Ingredients:
- 1 tablespoon olive oil (15 ml)
- 1 large yellow onion, diced (approx. 1 1/2 cups / 150g)
- 2 cloves garlic, minced (approx. 1 teaspoon / 5g)
- 1 green bell pepper, diced (approx. 1 cup / 100g)
- 1 red bell pepper, diced (approx. 1 cup / 100g)
- 1 pound ground turkey (450g)
- 1 tablespoon chili powder (15 ml)
- 2 teaspoons ground cumin (10 ml)
- 1 teaspoon dried oregano (5 ml)
- 1/2 teaspoon smoked paprika (2.5 ml)
- 1/4 teaspoon cayenne pepper (1.25 ml) (optional, for heat)
- 1 (28 ounce) can crushed tomatoes (800g)
- 1 (15 ounce) can kidney beans, rinsed and drained (425g)
- 1 (15 ounce) can black beans, rinsed and drained (425g)
- 1 cup chicken broth (240 ml)
- 1 teaspoon salt (5 ml), or to taste
- 1/2 teaspoon black pepper (2.5 ml), or to taste
- Shredded cheddar cheese (optional)
- Sour cream or Greek yogurt (optional)
- Chopped green onions (optional)
- Diced avocado (optional)
- Tortilla chips (optional)
Instructions:
- Heat olive oil in a large pot over medium heat.
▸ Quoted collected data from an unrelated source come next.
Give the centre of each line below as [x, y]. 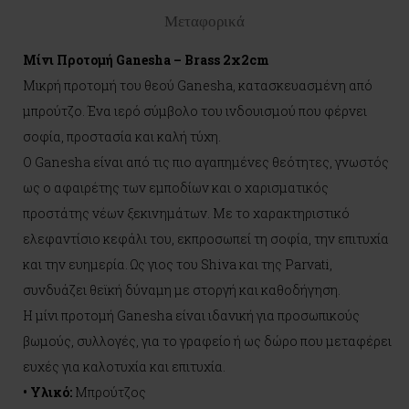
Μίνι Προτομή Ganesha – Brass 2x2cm [146, 60]
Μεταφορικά [204, 21]
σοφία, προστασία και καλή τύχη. [122, 136]
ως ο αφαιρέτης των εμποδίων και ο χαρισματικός [176, 188]
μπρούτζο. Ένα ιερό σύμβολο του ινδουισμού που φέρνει [195, 111]
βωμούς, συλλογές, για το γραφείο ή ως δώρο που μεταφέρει [207, 341]
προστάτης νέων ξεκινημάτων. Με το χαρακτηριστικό [186, 213]
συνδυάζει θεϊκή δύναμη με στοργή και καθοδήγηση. [182, 290]

Add onion and cook until softened, about 5 minutes. Add garlic, green pepper, and red pepper; cook for another 3 minutes, until slightly softened.
- Add ground turkey to the pot and cook, breaking it up with a wooden spoon, until browned. Drain off any excess grease.
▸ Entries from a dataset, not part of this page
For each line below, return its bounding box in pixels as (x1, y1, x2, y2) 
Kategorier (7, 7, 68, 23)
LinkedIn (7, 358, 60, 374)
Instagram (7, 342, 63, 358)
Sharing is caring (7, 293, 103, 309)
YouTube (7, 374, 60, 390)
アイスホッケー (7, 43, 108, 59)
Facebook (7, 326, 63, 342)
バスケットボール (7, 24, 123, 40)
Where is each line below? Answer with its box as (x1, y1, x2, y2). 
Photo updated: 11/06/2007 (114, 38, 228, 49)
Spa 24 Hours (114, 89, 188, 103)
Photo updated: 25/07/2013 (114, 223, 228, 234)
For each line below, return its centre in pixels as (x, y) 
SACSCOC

- Stir in chili powder, cumin, oregano, smoked paprika, and cayenne pepper (if using). Cook for 1 minute, until fragrant.
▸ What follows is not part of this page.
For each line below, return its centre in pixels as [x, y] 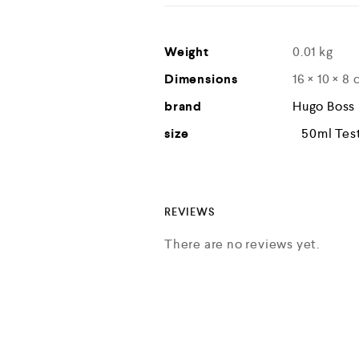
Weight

- Add crushed tomatoes, kidney beans, black beans, and chicken broth to the pot. Stir to combine.
- Bring the chili to a simmer, then reduce heat to low, cover, and cook for at least 30 minutes, or up to 1 hour, stirring occasionally. The longer it simmers, the better the flavors will meld.
- Season with salt and pepper to taste. Ladle into bowls and top with your favorite toppings.